When the interest income and expenses are defined, you calculate the company's net interest expense/income to see whether the expenses would qualify for tax deduction.

A general "taxable EBITDA" based interest deduction limitation will apply, where the cap is 30 per cent of the taxable earnings before interest, tax, depreciation and amortization (EBITDA). The limitation applies to net interest expenses.

The "taxable EBITDA" is calculated after adjustments of the book income for non-deductible costs and non-taxable income, deduction for tax losses, group contributions etc. Please note that a partnership income should not be included in the taxable EBITDA, neither would movements in tax allocation reserves.

The rules apply per company (per legal subject) and thus, calculations cannot be made based on consolidated amounts within the group. However, equalization of interest deduction capacity within a group is possible by way of group contributions, i.e. taxable profits may be transferred from one company to another, provided they qualify for the group contribution requirements. Group contributions are normally made with an amount equal to the net taxable income, i.e. after tax deductions including tax depreciations. Hence, a group will often lose some headroom for interest deductions if the taxable profits are not in the same company as the net interest expenses and the taxable profits are transferred through group contributions.

Net interest income in a company can be set-off against net interest expenses in another company, provided that the companies qualify for Swedish group contributions.

Unutilized interest deduction capacity can be carried forward for up to six years, but is lost in the event of a change of control that is not intra-group.

In brief, tax losses from prior years not used one year, would not have effect when calculating the headroom for tax deductible interest under the EBITDA rule. Hence, it is not neutral in which company in a group tax losses are located.

Net interest expenses of up to SEK 5 million per group may be deducted without applying the EBITDA rule. The group definition generally follows Swedish company law but partnerships are always included irrespective of ownership percentage. The 5 million deduction may be interesting to apply also for groups with higher interest expenses in a number of situations, for example when net interest expenses carried forward could be lost due to change of control of a company.

The new rules are proposed to enter into force on January 1, 2019, applying to financial years commencing after December 31, 2018.
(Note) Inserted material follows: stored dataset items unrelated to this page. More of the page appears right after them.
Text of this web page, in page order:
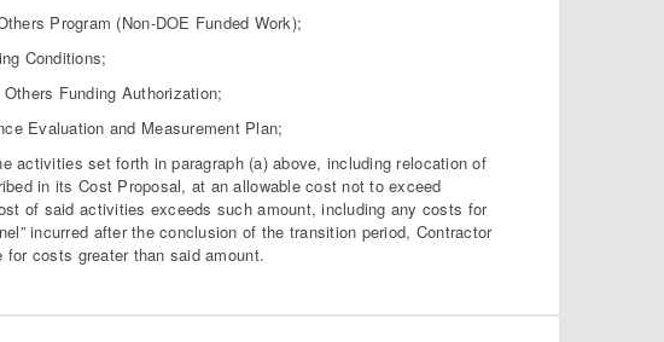
Program (Non-DOE Funded Work);
Conditions;
Funding Authorization;
Evaluation and Measurement Plan;
set forth in paragraph (a) above, including relocation of
in its Cost Proposal, at an allowable cost not to exceed
of said activities exceeds such amount, including any costs for
incurred after the conclusion of the transition period, Contractor
costs greater than said amount.
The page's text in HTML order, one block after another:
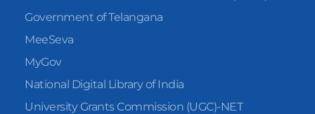
Government of Telangana
MeeSeva
MyGov
National Digital Library of India
University Grants Commission (UGC)-NET
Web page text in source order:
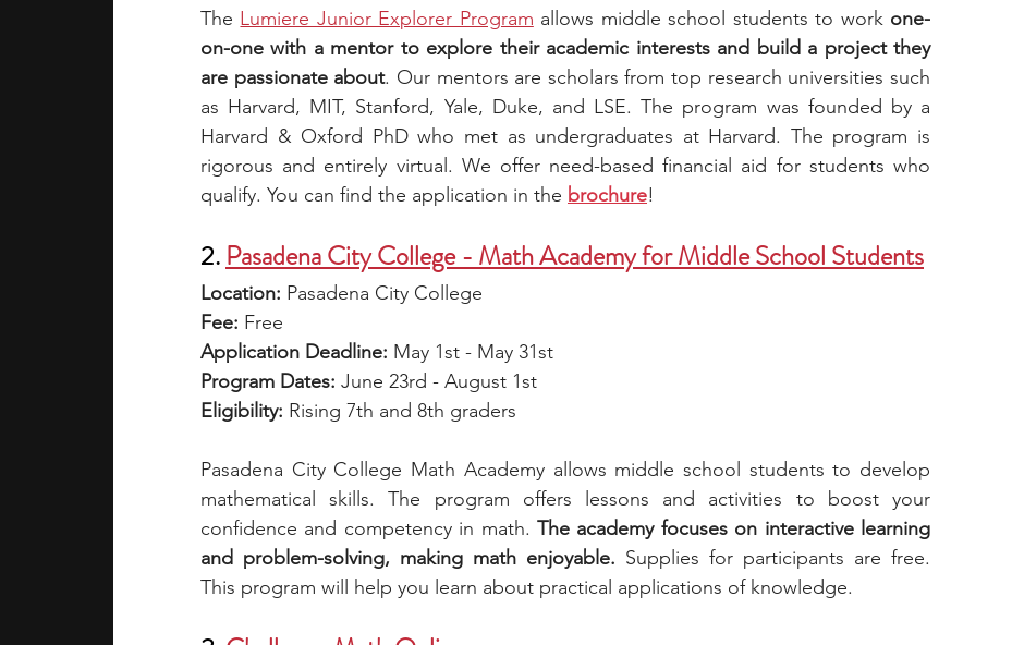
The Lumiere Junior Explorer Program allows middle school students to work one-
on-one with a mentor to explore their academic interests and build a project they
are passionate about. Our mentors are scholars from top research universities such
as Harvard, MIT, Stanford, Yale, Duke, and LSE. The program was founded by a
Harvard & Oxford PhD who met as undergraduates at Harvard. The program is
rigorous and entirely virtual. We offer need-based financial aid for students who
qualify. You can find the application in the brochure!
2. Pasadena City College - Math Academy for Middle School Students
Location: Pasadena City College
Fee: Free
Application Deadline: May 1st - May 31st
Program Dates: June 23rd - August 1st
Eligibility: Rising 7th and 8th graders
Pasadena City College Math Academy allows middle school students to develop
mathematical skills. The program offers lessons and activities to boost your
confidence and competency in math. The academy focuses on interactive learning
and problem-solving, making math enjoyable. Supplies for participants are free.
This program will help you learn about practical applications of knowledge.
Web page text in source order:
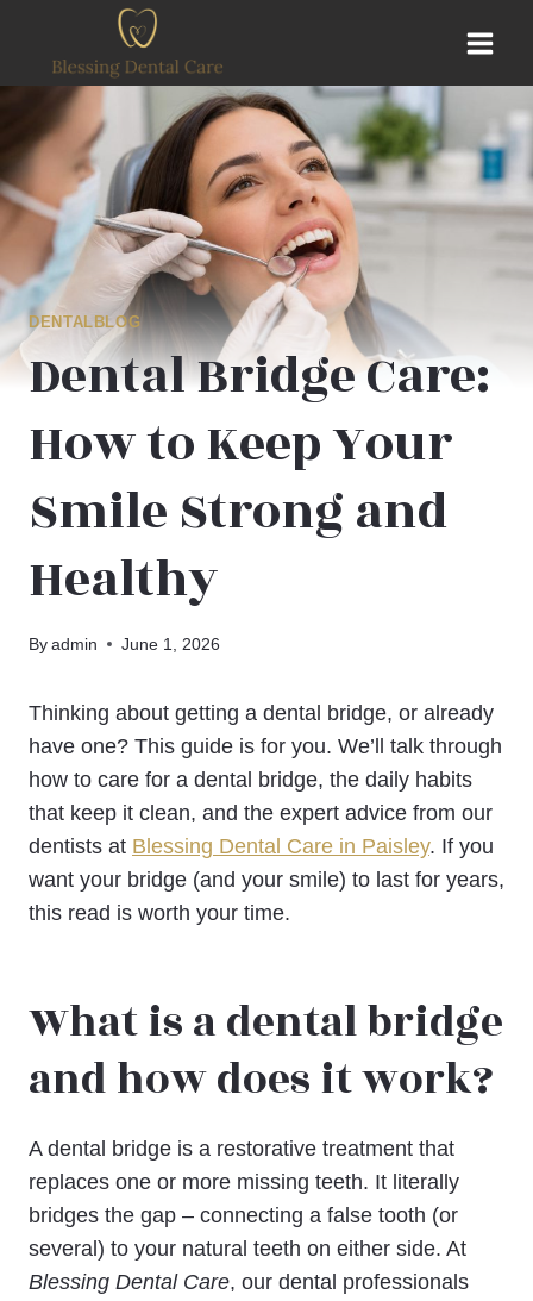
content
DENTALBLOG
Dental Bridge Care:
How to Keep Your
Smile Strong and
Healthy
Byadmin June 1, 2026
Thinking about getting a dental bridge, or already
have one? This guide is for you. We’ll talk through
how to care for a dental bridge, the daily habits
that keep it clean, and the expert advice from our
dentists at Blessing Dental Care in Paisley. If you
want your bridge (and your smile) to last for years,
this read is worth your time.
What is a dental bridge
and how does it work?
A dental bridge is a restorative treatment that
replaces one or more missing teeth. It literally
bridges the gap – connecting a false tooth (or
several) to your natural teeth on either side. At
Blessing Dental Care, our dental professionals
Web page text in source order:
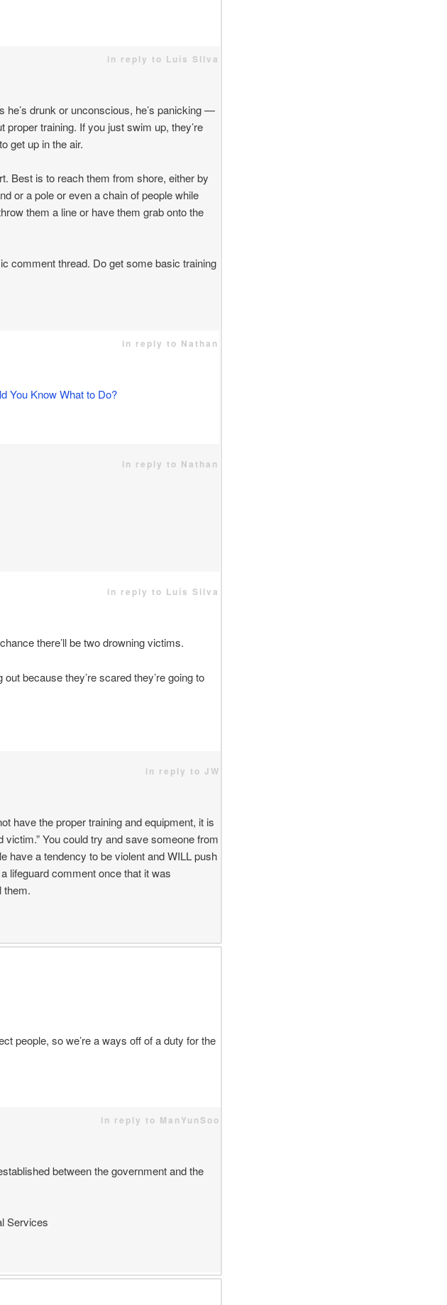
in reply to Luís Silva
drunk or unconscious, he’s panicking —
training. If you just swim up, they’re
get up in the air.
Best is to reach them from shore, either by
or a pole or even a chain of people while
them a line or have them grab onto the
comment thread. Do get some basic training
in reply to Nathan
You Know What to Do?
in reply to Nathan
in reply to Luís Silva
there’ll be two drowning victims.
because they’re scared they’re going to
in reply to JW
have the proper training and equipment, it is
You could try and save someone from
have a tendency to be violent and WILL push
lifeguard comment once that it was
them.
people, so we’re a ways off of a duty for the
in reply to ManYunSoo
between the government and the
Services
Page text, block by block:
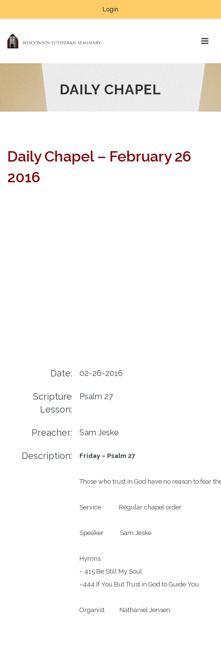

It can be noted that Sweden will not apply any grandfathering provisions, nor introduce any form of group ratio rule. However, eventually an exemption for interest expenses relating to government infrastructure projects may be introduced. Many companies as well as municipalities have asked for such exemption. The Finance minister has stated that they will be reviewing whether such exemption can be introduced but due to the tight timeline for implementing ATAD, they are not able to present a concrete proposal at this stage.

The corporate tax rate is reduced in two steps, from the present 22 per cent to 21.4 per cent for financial years commencing after December 31, 2018 and to 20.6 per cent for financial years commencing after December 31, 2020. The change in tax rate, should be also observed for accounting purposes when calculating deferred tax.

The new legislation also contains anti hybrid rules to prevent double deduction for interest expenses in two different jurisdictions. Sweden must also amend its current CFC legislation to be compliant with ATAD. Such amendments are not part of the law that has been passed. The Government has presented its proposal, which recently was sent to the Swedish Council on Legislation for its review. No major changes of the CFC rules are required but the number of white-listed jurisdictions will be reduced and what kind of income that may be caught by the rules for many countries extended. When the final proposal is issued, we recommend that Swedish companies with subsidiaries abroad, investigate whether the amended CFC rules could affect them.